Olivine Corp. v. United Capitol Ins. Co.

19 P.3d 1089
CourtCourt of Appeals of Washington
DecidedMarch 12, 2001
Docket46096-0-I
StatusPublished
Cited by6 cases

This text of 19 P.3d 1089 (Olivine Corp. v. United Capitol Ins. Co.) is published on Counsel Stack Legal Research, covering Court of Appeals of Washington primary law. Counsel Stack provides free access to over 12 million legal documents including statutes, case law, regulations, and constitutions.

Bluebook
Olivine Corp. v. United Capitol Ins. Co., 19 P.3d 1089 (Wash. Ct.

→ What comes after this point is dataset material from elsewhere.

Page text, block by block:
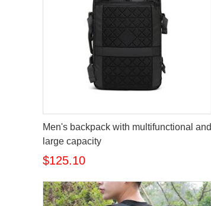
Men's backpack with multifunctional and
large capacity
$125.10

App. 2001).

Opinion

19 P.3d 1089 (2001)
105 Wash.App. 194

OLIVINE CORPORATION, a Washington corporation, Respondent/Cross Appellant,
v.
UNITED CAPITOL INSURANCE COMPANY, a Wisconsin corporation, Appellant/Cross Respondent.

No. 46096-0-I.

Court of Appeals of Washington, Division 1.

March 12, 2001.

*1090 Steven Randolph Hager, Craig Powell Hayes, Ludwigson Thompson Hayes & Bell, Bellingham, for Respondent.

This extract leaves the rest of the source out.